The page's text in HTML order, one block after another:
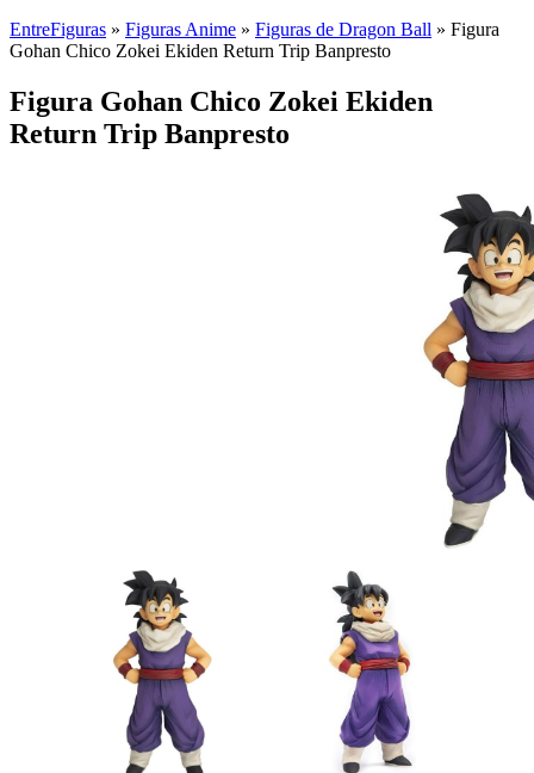
EntreFiguras » Figuras Anime » Figuras de Dragon Ball » Figura
Gohan Chico Zokei Ekiden Return Trip Banpresto
Figura Gohan Chico Zokei Ekiden
Return Trip Banpresto
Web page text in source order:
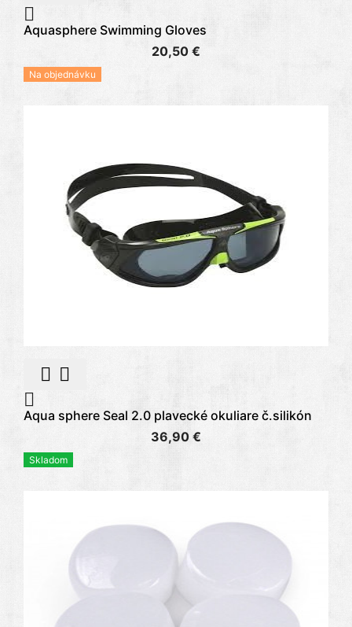

Aquasphere Swimming Gloves
20,50 €
Na objednávku
 

Aqua sphere Seal 2.0 plavecké okuliare č.silikón
36,90 €
Skladom
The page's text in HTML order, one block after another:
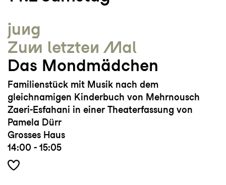
jung
Zum letzten Mal
Das Mondmädchen
Familienstück mit Musik nach dem
gleichnamigen Kinderbuch von Mehrnousch
Zaeri-Esfahani in einer Theaterfassung von
Pamela Dürr
Grosses Haus
14:00 - 15:05
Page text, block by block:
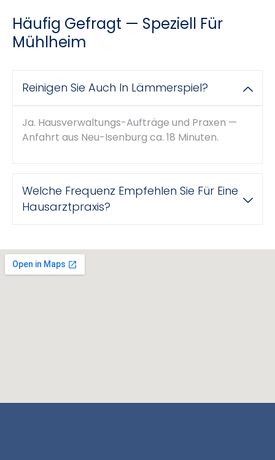
Häufig Gefragt — Speziell Für
Mühlheim
Reinigen Sie Auch In Lämmerspiel?
Ja. Hausverwaltungs-Aufträge und Praxen —
Anfahrt aus Neu-Isenburg ca. 18 Minuten.
Welche Frequenz Empfehlen Sie Für Eine
Hausarztpraxis?
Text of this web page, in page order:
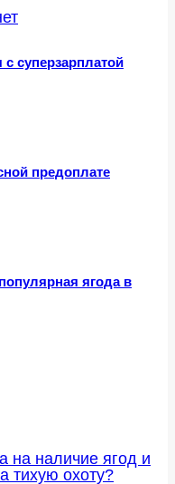
суперзарплатой
предоплате
ягода в
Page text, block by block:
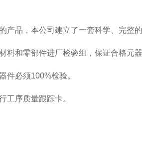
品，本公司建立了一套科学、完整的
和零部件进厂检验组，保证合格元
件必须100%检验。
工序质量跟踪卡。
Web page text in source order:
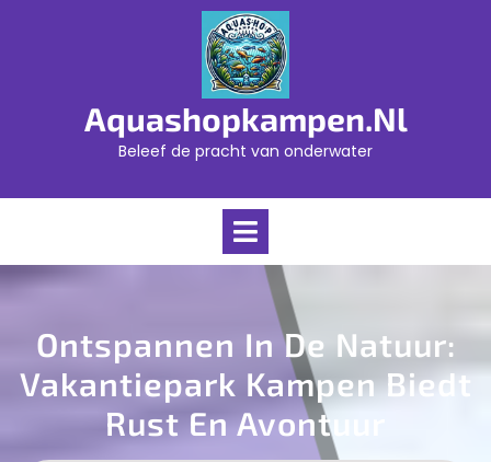
Aquashopkampen.nl
Beleef de pracht van onderwater
Open
Ontspannen In De Natuur:
Vakantiepark Kampen Biedt
Rust En Avontuur
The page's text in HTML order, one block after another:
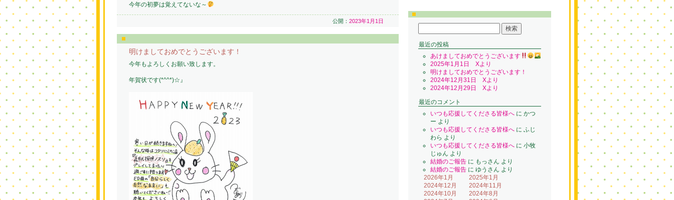
今年の初夢は覚えてないな～
公開： 2023年1月1日
明けましておめでとうございます！
今年もよろしくお願い致します。
年賀状です(*^^*)☆』
索:
最近の投稿
あけましておめでとうございます
2025年1月1日 Xより
明けましておめでとうございます！
2024年12月31日 Xより
2024年12月29日 Xより
最近のコメント
いつも応援してくださる皆様へ に かつ
ー より
いつも応援してくださる皆様へ に ふじ
わら より
いつも応援してくださる皆様へ に 小牧
じゅん より
結婚のご報告 に もっさん より
結婚のご報告 に ゆうさん より
2026年1月
2025年1月
2024年12月
2024年11月
2024年10月
2024年8月
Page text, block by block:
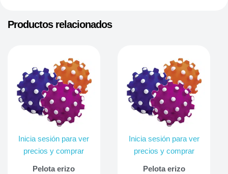
Productos relacionados
Inicia sesión para ver
precios y comprar
Pelota erizo
Inicia sesión para ver
precios y comprar
Pelota erizo
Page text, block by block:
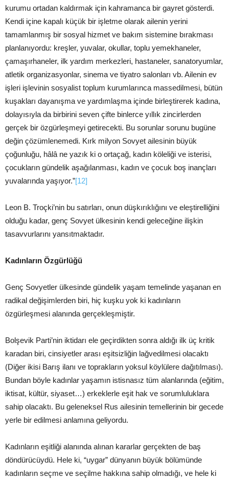
kurumu ortadan kaldırmak için kahramanca bir gayret gösterdi.
Kendi içine kapalı küçük bir işletme olarak ailenin yerini
tamamlanmış bir sosyal hizmet ve bakım sistemine bırakması
planlanıyordu: kreşler, yuvalar, okullar, toplu yemekhaneler,
çamaşırhaneler, ilk yardım merkezleri, hastaneler, sanatoryumlar,
atletik organizasyonlar, sinema ve tiyatro salonları vb. Ailenin ev
işleri işlevinin sosyalist toplum kurumlarınca massedilmesi, bütün
kuşakları dayanışma ve yardımlaşma içinde birleştirerek kadına,
dolayısıyla da birbirini seven çifte binlerce yıllık zincirlerden
gerçek bir özgürleşmeyi getirecekti. Bu sorunlar sorunu bugüne
değin çözümlenemedi. Kırk milyon Sovyet ailesinin büyük
çoğunluğu, hâlâ ne yazık ki o ortaçağ, kadın köleliği ve isterisi,
çocukların gündelik aşağılanması, kadın ve çocuk boş inançları
yuvalarında yaşıyor.”[12]
Leon B. Troçki’nin bu satırları, onun düşkırıklığını ve eleştirelliğini
olduğu kadar, genç Sovyet ülkesinin kendi geleceğine ilişkin
tasavvurlarını yansıtmaktadır.
Kadınların Özgürlüğü
Genç Sovyetler ülkesinde gündelik yaşam temelinde yaşanan en
radikal değişimlerden biri, hiç kuşku yok ki kadınların
özgürleşmesi alanında gerçekleşmiştir.
Bolşevik Parti’nin iktidarı ele geçirdikten sonra aldığı ilk üç kritik
karadan biri, cinsiyetler arası eşitsizliğin lağvedilmesi olacaktı
(Diğer ikisi Barış ilanı ve toprakların yoksul köylülere dağıtılması).
Bundan böyle kadınlar yaşamın istisnasız tüm alanlarında (eğitim,
iktisat, kültür, siyaset…) erkeklerle eşit hak ve sorumluluklara
sahip olacaktı. Bu geleneksel Rus ailesinin temellerinin bir gecede
yerle bir edilmesi anlamına geliyordu.
Kadınların eşitliği alanında alınan kararlar gerçekten de baş
döndürücüydü. Hele ki, “uygar” dünyanın büyük bölümünde
kadınların seçme ve seçilme hakkına sahip olmadığı, ve hele ki
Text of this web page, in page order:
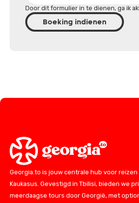
Door dit formulier in te dienen, ga ik
Boeking indienen
Georgia.to is jouw centrale hub voor
Kaukasus. Gevestigd in Tbilisi, bieden we
meerdaagse tours door Georgië, met
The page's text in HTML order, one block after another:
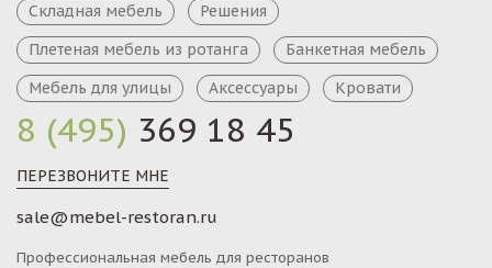
8 (495) 369 18 45
ПЕРЕЗВОНИТЕ МНЕ
sale@mebel-restoran.ru
Профессиональная мебель для ресторанов
Складная мебель
Решения
Плетеная мебель из ротанга
Банкетная мебель
Мебель для улицы
Аксессуары Кровати
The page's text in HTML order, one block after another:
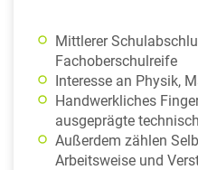
Mittlerer
Fachoberschulreife
Interesse an Physik,
Handwerkliches
ausgeprägte
Außerdem zählen
Arbeitsweise und
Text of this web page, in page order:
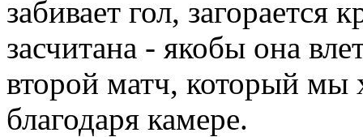
забивает гол,
засчитана - якобы она
второй матч, который мы
благодаря камере.
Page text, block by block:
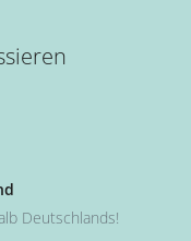
Deutschlands!
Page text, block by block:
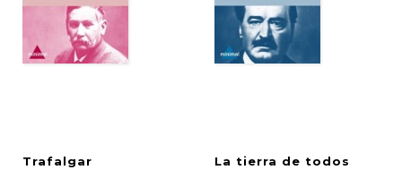
Trafalgar La tierra de todos
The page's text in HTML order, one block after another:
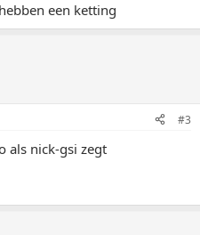
een ketting
#3
als nick-gsi zegt
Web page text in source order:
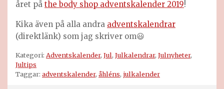
året på the body shop adventskalender 2019!
Kika även på alla andra adventskalendrar
(direktlänk) som jag skriver om😃
Kategori: Adventskalender, Jul, Julkalendrar, Julnyheter,
Jultips
Taggar: adventskalender, åhléns, julkalender

Exercise details — With the pictures omitted, restate every entry above word for word.

Task solution —
The page's text in HTML order, one block after another:
EntreFiguras » Figuras Anime » Figuras de Dragon Ball » Figura
Gohan Chico Zokei Ekiden Return Trip Banpresto
Figura Gohan Chico Zokei Ekiden
Return Trip Banpresto
Web page text in source order:

Aquasphere Swimming Gloves
20,50 €
Na objednávku
 

Aqua sphere Seal 2.0 plavecké okuliare č.silikón
36,90 €
Skladom
The page's text in HTML order, one block after another:
jung
Zum letzten Mal
Das Mondmädchen
Familienstück mit Musik nach dem
gleichnamigen Kinderbuch von Mehrnousch
Zaeri-Esfahani in einer Theaterfassung von
Pamela Dürr
Grosses Haus
14:00 - 15:05
Page text, block by block:
Häufig Gefragt — Speziell Für
Mühlheim
Reinigen Sie Auch In Lämmerspiel?
Ja. Hausverwaltungs-Aufträge und Praxen —
Anfahrt aus Neu-Isenburg ca. 18 Minuten.
Welche Frequenz Empfehlen Sie Für Eine
Hausarztpraxis?
Text of this web page, in page order:
суперзарплатой
предоплате
ягода в
Page text, block by block:
品，本公司建立了一套科学、完整的
和零部件进厂检验组，保证合格元
件必须100%检验。
工序质量跟踪卡。
Web page text in source order:
Aquashopkampen.nl
Beleef de pracht van onderwater
Open
Ontspannen In De Natuur:
Vakantiepark Kampen Biedt
Rust En Avontuur
The page's text in HTML order, one block after another:
今年の初夢は覚えてないな～
公開： 2023年1月1日
明けましておめでとうございます！
今年もよろしくお願い致します。
年賀状です(*^^*)☆』
索:
最近の投稿
あけましておめでとうございます
2025年1月1日 Xより
明けましておめでとうございます！
2024年12月31日 Xより
2024年12月29日 Xより
最近のコメント
いつも応援してくださる皆様へ に かつ
ー より
いつも応援してくださる皆様へ に ふじ
わら より
いつも応援してくださる皆様へ に 小牧
じゅん より
結婚のご報告 に もっさん より
結婚のご報告 に ゆうさん より
2026年1月
2025年1月
2024年12月
2024年11月
2024年10月
2024年8月
Page text, block by block:
Productos relacionados
Inicia sesión para ver
precios y comprar
Pelota erizo
Inicia sesión para ver
precios y comprar
Pelota erizo
Page text, block by block:
kurumu ortadan kaldırmak için kahramanca bir gayret gösterdi.
Kendi içine kapalı küçük bir işletme olarak ailenin yerini
tamamlanmış bir sosyal hizmet ve bakım sistemine bırakması
planlanıyordu: kreşler, yuvalar, okullar, toplu yemekhaneler,
çamaşırhaneler, ilk yardım merkezleri, hastaneler, sanatoryumlar,
atletik organizasyonlar, sinema ve tiyatro salonları vb. Ailenin ev
işleri işlevinin sosyalist toplum kurumlarınca massedilmesi, bütün
kuşakları dayanışma ve yardımlaşma içinde birleştirerek kadına,
dolayısıyla da birbirini seven çifte binlerce yıllık zincirlerden
gerçek bir özgürleşmeyi getirecekti. Bu sorunlar sorunu bugüne
değin çözümlenemedi. Kırk milyon Sovyet ailesinin büyük
çoğunluğu, hâlâ ne yazık ki o ortaçağ, kadın köleliği ve isterisi,
çocukların gündelik aşağılanması, kadın ve çocuk boş inançları
yuvalarında yaşıyor.”[12]
Leon B. Troçki’nin bu satırları, onun düşkırıklığını ve eleştirelliğini
olduğu kadar, genç Sovyet ülkesinin kendi geleceğine ilişkin
tasavvurlarını yansıtmaktadır.
Kadınların Özgürlüğü
Genç Sovyetler ülkesinde gündelik yaşam temelinde yaşanan en
radikal değişimlerden biri, hiç kuşku yok ki kadınların
özgürleşmesi alanında gerçekleşmiştir.
Bolşevik Parti’nin iktidarı ele geçirdikten sonra aldığı ilk üç kritik
karadan biri, cinsiyetler arası eşitsizliğin lağvedilmesi olacaktı
(Diğer ikisi Barış ilanı ve toprakların yoksul köylülere dağıtılması).
Bundan böyle kadınlar yaşamın istisnasız tüm alanlarında (eğitim,
iktisat, kültür, siyaset…) erkeklerle eşit hak ve sorumluluklara
sahip olacaktı. Bu geleneksel Rus ailesinin temellerinin bir gecede
yerle bir edilmesi anlamına geliyordu.
Kadınların eşitliği alanında alınan kararlar gerçekten de baş
döndürücüydü. Hele ki, “uygar” dünyanın büyük bölümünde
kadınların seçme ve seçilme hakkına sahip olmadığı, ve hele ki
Text of this web page, in page order:
Door dit formulier in te dienen, ga ik
Boeking indienen
Georgia.to is jouw centrale hub voor
Kaukasus. Gevestigd in Tbilisi, bieden we
meerdaagse tours door Georgië, met
The page's text in HTML order, one block after another:
8 (495) 369 18 45
ПЕРЕЗВОНИТЕ МНЕ
sale@mebel-restoran.ru
Профессиональная мебель для ресторанов
Складная мебель
Решения
Плетеная мебель из ротанга
Банкетная мебель
Мебель для улицы
Аксессуары Кровати
The page's text in HTML order, one block after another:
Mittlerer
Fachoberschulreife
Interesse an Physik,
Handwerkliches
ausgeprägte
Außerdem zählen
Arbeitsweise und
Text of this web page, in page order:
забивает гол,
засчитана - якобы она
второй матч, который мы
благодаря камере.
Page text, block by block:
Deutschlands!
Page text, block by block:
Trafalgar La tierra de todos
The page's text in HTML order, one block after another:
een ketting
#3
als nick-gsi zegt
Web page text in source order:
året på the body shop adventskalender 2019!
Kika även på alla andra adventskalendrar
(direktlänk) som jag skriver om😃
Kategori: Adventskalender, Jul, Julkalendrar, Julnyheter,
Jultips
Taggar: adventskalender, åhléns, julkalender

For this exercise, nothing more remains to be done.